* **Task to carry out**: Where a line below carries the word "Levi", include it in the count, then give the count alone.

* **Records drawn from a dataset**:

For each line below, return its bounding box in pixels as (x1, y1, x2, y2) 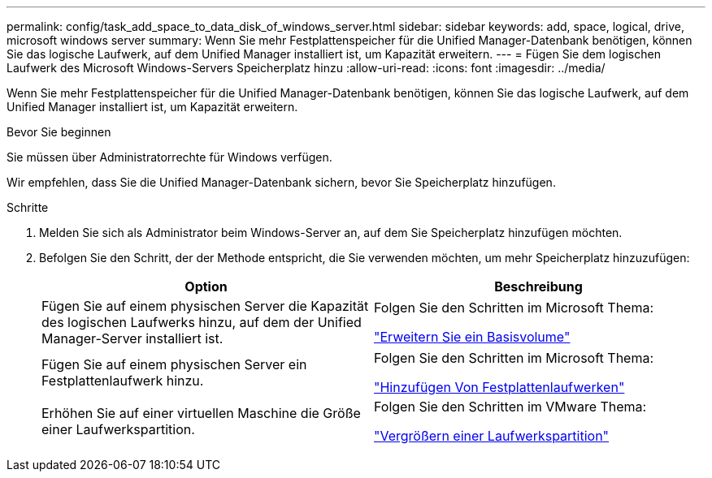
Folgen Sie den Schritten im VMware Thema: (374, 398, 647, 415)
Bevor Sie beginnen (7, 125, 111, 139)
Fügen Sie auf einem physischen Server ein (41, 356, 307, 372)
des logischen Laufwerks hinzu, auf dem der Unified (41, 314, 362, 330)
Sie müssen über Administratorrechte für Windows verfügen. (7, 150, 332, 164)
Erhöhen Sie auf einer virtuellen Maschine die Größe (41, 405, 361, 421)
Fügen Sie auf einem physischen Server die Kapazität (41, 298, 369, 314)
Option (185, 278, 228, 295)
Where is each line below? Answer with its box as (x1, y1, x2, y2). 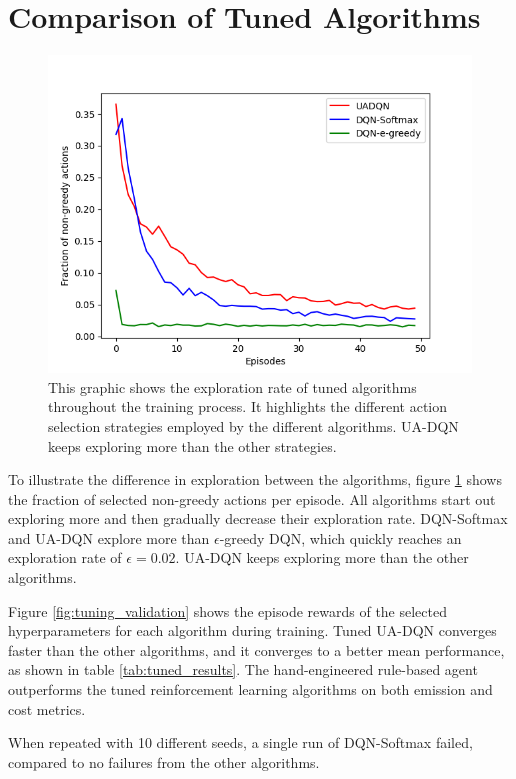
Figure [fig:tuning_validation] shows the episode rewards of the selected (8, 600, 447, 621)
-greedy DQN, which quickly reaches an (219, 527, 462, 548)
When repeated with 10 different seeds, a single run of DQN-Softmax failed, (8, 732, 473, 753)
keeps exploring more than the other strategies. (48, 435, 337, 456)
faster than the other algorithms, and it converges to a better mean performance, (8, 639, 505, 660)
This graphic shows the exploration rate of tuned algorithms (48, 376, 417, 397)
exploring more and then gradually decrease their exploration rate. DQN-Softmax (8, 508, 508, 529)
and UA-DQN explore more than (8, 527, 210, 548)
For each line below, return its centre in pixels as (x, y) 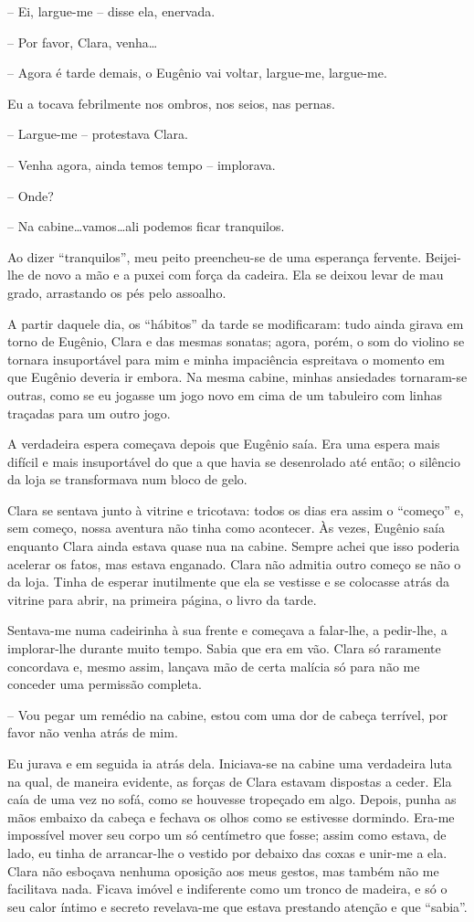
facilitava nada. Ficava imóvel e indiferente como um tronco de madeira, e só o (227, 889)
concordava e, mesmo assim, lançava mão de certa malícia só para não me (214, 666)
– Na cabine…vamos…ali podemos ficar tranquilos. (146, 226)
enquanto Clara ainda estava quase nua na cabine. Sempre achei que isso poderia (234, 546)
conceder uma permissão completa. (105, 684)
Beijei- (443, 256)
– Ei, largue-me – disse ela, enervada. (111, 11)
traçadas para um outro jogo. (89, 413)
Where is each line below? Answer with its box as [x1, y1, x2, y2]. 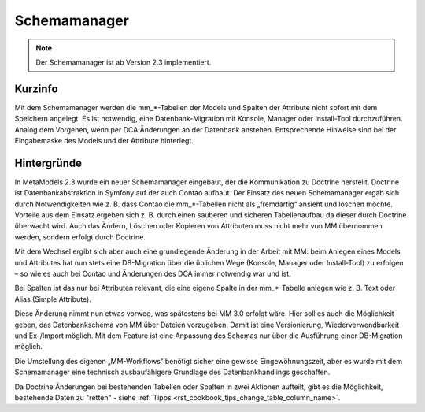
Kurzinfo [14, 82, 58, 95]
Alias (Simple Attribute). [14, 294, 92, 303]
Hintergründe [14, 156, 83, 169]
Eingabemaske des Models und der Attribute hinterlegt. [14, 136, 194, 146]
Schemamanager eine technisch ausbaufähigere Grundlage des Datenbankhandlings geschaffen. [14, 367, 331, 377]
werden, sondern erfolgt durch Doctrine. [14, 232, 146, 242]
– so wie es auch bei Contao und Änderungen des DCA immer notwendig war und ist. [14, 269, 291, 279]
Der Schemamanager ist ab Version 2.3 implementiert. [35, 58, 212, 67]
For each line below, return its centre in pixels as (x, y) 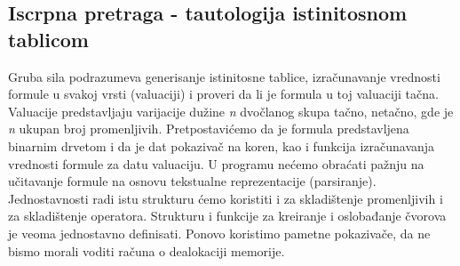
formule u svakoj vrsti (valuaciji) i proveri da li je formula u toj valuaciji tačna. (223, 94)
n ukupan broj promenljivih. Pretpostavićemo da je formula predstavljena (209, 129)
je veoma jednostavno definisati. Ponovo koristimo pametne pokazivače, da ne (219, 233)
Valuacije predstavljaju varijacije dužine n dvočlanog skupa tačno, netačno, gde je (231, 111)
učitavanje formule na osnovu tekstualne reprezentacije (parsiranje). (192, 181)
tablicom (48, 39)
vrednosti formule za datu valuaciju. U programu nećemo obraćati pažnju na (216, 163)
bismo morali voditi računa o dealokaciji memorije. (147, 250)
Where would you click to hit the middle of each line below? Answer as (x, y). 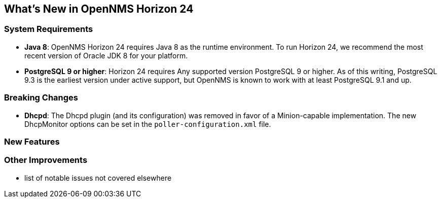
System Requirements (49, 29)
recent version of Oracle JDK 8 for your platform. (106, 55)
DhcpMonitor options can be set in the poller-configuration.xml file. (148, 124)
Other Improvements (46, 160)
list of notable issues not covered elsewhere (98, 178)
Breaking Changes (41, 98)
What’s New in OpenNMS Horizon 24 (99, 9)
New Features (32, 141)
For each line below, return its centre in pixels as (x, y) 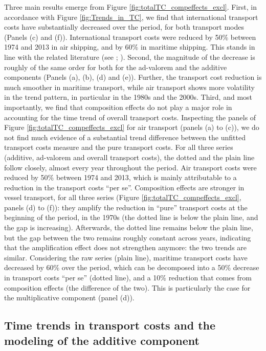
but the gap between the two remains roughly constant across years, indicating (128, 237)
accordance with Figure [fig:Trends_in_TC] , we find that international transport (131, 17)
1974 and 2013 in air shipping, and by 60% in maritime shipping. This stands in (130, 47)
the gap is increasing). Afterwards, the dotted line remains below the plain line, (129, 227)
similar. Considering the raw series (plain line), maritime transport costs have (126, 257)
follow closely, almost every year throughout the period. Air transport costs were (130, 167)
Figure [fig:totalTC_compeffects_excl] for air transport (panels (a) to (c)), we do (132, 127)
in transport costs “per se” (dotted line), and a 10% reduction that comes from (128, 278)
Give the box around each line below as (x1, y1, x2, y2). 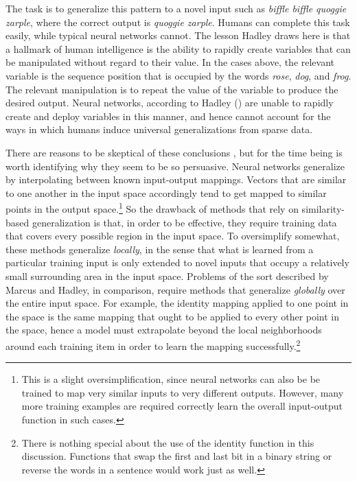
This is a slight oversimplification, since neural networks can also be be (21, 372, 321, 386)
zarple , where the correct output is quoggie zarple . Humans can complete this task (5, 14, 350, 29)
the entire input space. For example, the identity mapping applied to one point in (5, 296, 349, 310)
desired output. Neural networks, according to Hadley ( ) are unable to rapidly (5, 95, 334, 110)
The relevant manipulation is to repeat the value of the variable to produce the (5, 82, 338, 96)
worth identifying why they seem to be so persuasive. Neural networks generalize (5, 159, 345, 173)
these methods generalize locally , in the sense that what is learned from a (5, 242, 314, 256)
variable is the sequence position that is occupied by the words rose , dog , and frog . (5, 68, 352, 82)
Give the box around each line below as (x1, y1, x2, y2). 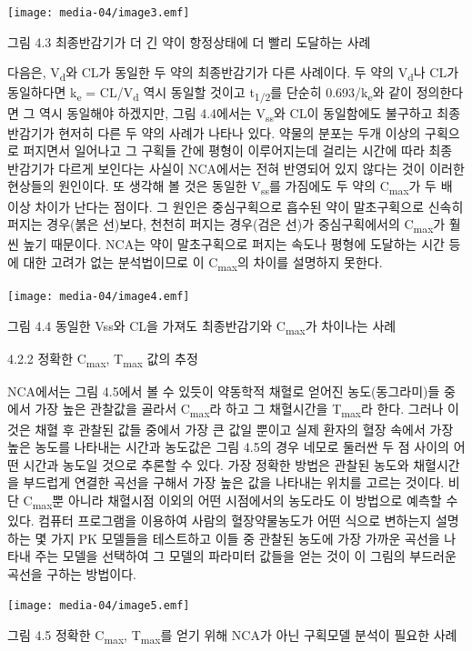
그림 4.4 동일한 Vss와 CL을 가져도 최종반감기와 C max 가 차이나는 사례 (7, 315, 397, 337)
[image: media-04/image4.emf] (7, 289, 190, 303)
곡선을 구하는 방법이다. (7, 564, 137, 583)
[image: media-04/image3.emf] (7, 6, 190, 19)
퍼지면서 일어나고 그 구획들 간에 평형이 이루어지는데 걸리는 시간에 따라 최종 (23, 141, 453, 160)
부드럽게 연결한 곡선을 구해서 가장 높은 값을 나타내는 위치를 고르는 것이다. (23, 473, 445, 492)
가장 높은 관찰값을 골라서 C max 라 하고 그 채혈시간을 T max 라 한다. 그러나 (35, 399, 444, 421)
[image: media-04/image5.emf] (7, 599, 190, 613)
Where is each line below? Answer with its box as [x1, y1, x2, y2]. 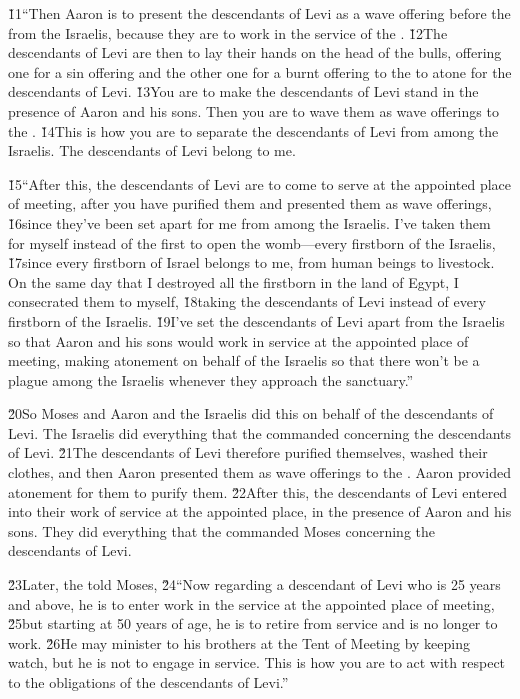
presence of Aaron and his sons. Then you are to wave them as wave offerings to [8, 100, 499, 121]
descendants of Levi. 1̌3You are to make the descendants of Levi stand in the [8, 81, 479, 102]
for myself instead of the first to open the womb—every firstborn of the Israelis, [8, 232, 496, 253]
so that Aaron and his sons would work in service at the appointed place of [8, 330, 469, 351]
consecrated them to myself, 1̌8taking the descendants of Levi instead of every [8, 291, 486, 312]
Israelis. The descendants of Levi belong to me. [8, 140, 296, 161]
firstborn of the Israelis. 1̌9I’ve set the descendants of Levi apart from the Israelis [8, 310, 505, 331]
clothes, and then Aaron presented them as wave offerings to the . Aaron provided [8, 462, 511, 483]
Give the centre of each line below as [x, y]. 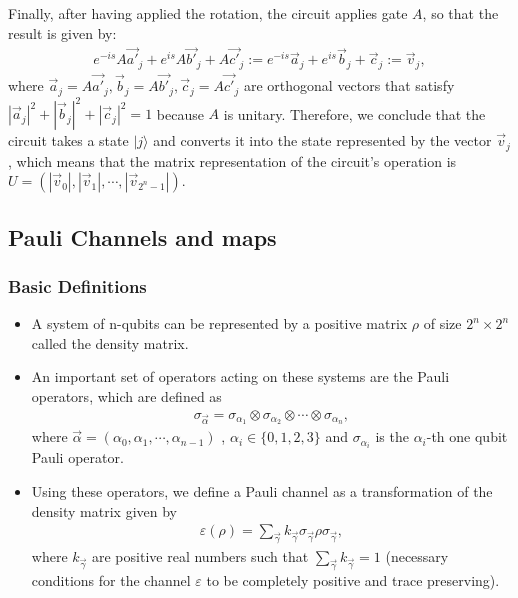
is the [392, 436]
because [180, 113]
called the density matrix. [110, 342]
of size [442, 323]
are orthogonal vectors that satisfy [349, 85]
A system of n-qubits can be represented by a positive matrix [219, 323]
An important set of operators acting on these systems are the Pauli [240, 376]
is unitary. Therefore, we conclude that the [354, 113]
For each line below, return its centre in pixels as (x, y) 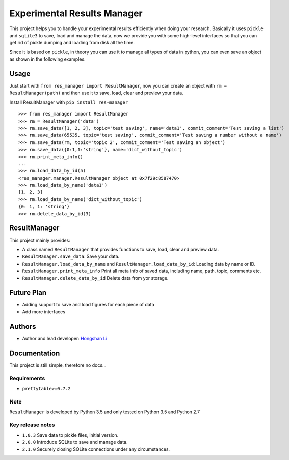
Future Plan (28, 293)
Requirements (27, 378)
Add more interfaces (44, 312)
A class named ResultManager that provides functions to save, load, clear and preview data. (121, 249)
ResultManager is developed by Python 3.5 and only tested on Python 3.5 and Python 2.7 (105, 412)
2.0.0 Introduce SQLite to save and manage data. (75, 442)
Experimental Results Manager (76, 13)
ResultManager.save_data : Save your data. (71, 256)
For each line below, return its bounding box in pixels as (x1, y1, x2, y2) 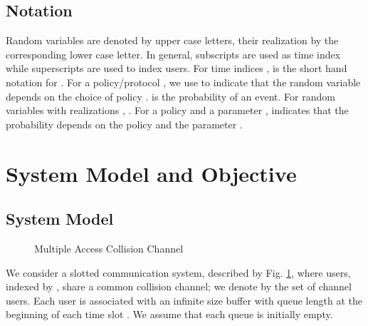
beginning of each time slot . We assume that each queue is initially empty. (6, 307, 333, 322)
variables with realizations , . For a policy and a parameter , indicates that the (6, 103, 349, 118)
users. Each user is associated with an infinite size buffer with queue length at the (6, 292, 362, 307)
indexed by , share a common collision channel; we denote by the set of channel (6, 279, 352, 294)
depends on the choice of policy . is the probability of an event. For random (6, 88, 335, 103)
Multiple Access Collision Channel (34, 240, 184, 255)
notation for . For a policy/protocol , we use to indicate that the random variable (6, 74, 361, 89)
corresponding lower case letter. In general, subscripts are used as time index (6, 46, 341, 61)
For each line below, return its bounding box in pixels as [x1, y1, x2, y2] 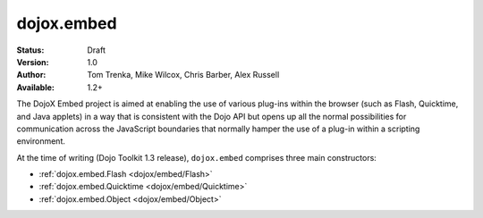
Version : [16, 56, 49, 67]
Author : [16, 70, 47, 80]
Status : [16, 45, 45, 55]
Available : [16, 81, 55, 93]
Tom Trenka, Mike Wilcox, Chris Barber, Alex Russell [87, 70, 280, 80]
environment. [16, 136, 66, 147]
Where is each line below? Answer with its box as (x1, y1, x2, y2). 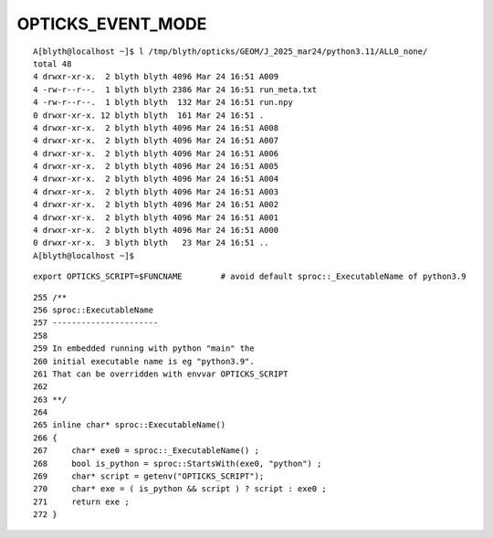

* **Expected output**: 4